Three days of training were provided to the data collectors and supervisors on the data collection tool, the data collection procedure, and anthropometric measurements (height, weight, MUAC, CC). Then the questionnaire was pretested on 5% of the sample size out of the study area (Debre Sina). TEM was done by using ENA for SMART software to check the validity and the reliability of the anthropometric measurements of the data collectors and supervisors by taking 10 respondents from the pretest samples and measuring two times each respondent.
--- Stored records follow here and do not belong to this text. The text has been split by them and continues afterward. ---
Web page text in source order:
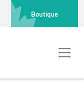
Boutique
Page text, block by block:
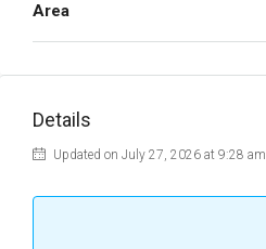
Area
Details
Updated on July 27, 2026 at 9:28 am

For accuracy, the sum of the square of the differences between the enumerator values (weight1 + weight2) and the supervisor values (weight1 + weight2) is calculated and to check for systematic errors of the enumerators the number of positive and negative deviations was used. Double data entry was done by two data clerks and consistency of the entered data was cross-checked by comparing the two separately entered data on EpiData.
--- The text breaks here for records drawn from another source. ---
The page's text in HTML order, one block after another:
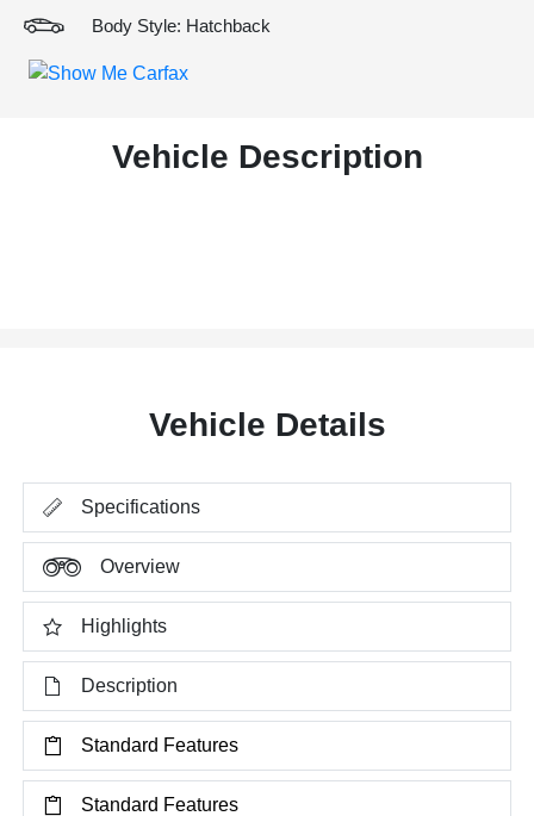
Body Style: Hatchback
Vehicle Description
Vehicle Details
Specifications
Overview
Highlights
Description
Standard Features
Standard Features

Data Processing and Analysis
The data were cleaned and coded manually, then double entry was done on EpiData statistical software version 3.1 and then exported to STATA14 statistical software for analysis, and the BMI of the respondents was computed by using STATA14 software.
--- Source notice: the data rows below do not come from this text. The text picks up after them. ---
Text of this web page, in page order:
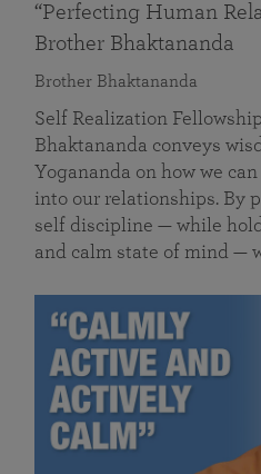
“Perfecting Human
Brother Bhaktananda
Brother Bhaktananda
Self Realization
Bhaktananda conveys
Yogananda on how we
into our relationships. By
self discipline — while
and calm state of mind —
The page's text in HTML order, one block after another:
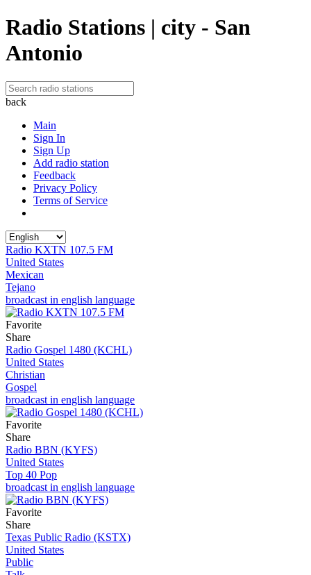
Radio Stations | city - San
Antonio
back
Main
Sign In
Sign Up
Add radio station
Feedback
Privacy Policy
Terms of Service
Radio KXTN 107.5 FM
United States
Mexican
Tejano
broadcast in english language
Favorite
Share
Radio Gospel 1480 (KCHL)
United States
Christian
Gospel
broadcast in english language
Favorite
Share
Radio BBN (KYFS)
United States
Top 40 Pop
broadcast in english language
Favorite
Share
Texas Public Radio (KSTX)
United States
Public

Descriptive statistical analysis such as simple frequencies, measures of central tendency, and measures of variability was used to describe the socio-economic and demography characteristics of participants as well as health care services, feeding, diseases, and behavior of the elderly. Then the information was presented using frequencies, summary measures, tables, and figures.
Logistic regression serves to model a categorical dependent variable as a function of one or more independent variables. For this study, the dependent variable has three categories and it is as ordered 1 = normal nourished, 2 = at risk of malnutrition, 3 = malnourished. A proportional odds model is instrumental to model the ordinal dependent variable by defining the cumulative probabilities rather than the probability of an individual event. The proportional odds model estimates the odds of being at or below a level of the response variable. It considers the probability of that event and all events before it. The proportional odds model is the default ordinal logistic regression type provided by statistical software.15 The proportional odds assumption (β is independent of response level) may be too strict and needs testing. The GOLM adopts the parallel lines assumption for all outcome categories. That permits the slope coefficients to vary for each binary regression. The GOLM holds the nature of the proportional odds model (POM) by considering simultaneously the effects of a collection of independent variables through successive dichotomizations of the outcome.
Before starting the data collection process, ethical clearance was secured from the Addis Ababa University Health Research Ethics Review Committee (IHRERC). Official letter was written from Addis Ababa University to Debre Berhan town administration.
Informed written consent was obtained from all the individuals that were capable of giving informed consent For those incapable of giving informed consent, informed consent was taken from the legally authorized representative after explaining the objective and benefits of the study, but these individuals were not included in the research study. Confidentiality of the study participants’ information was also ensured according to the Declaration of Helsinki ethical code for human subjects.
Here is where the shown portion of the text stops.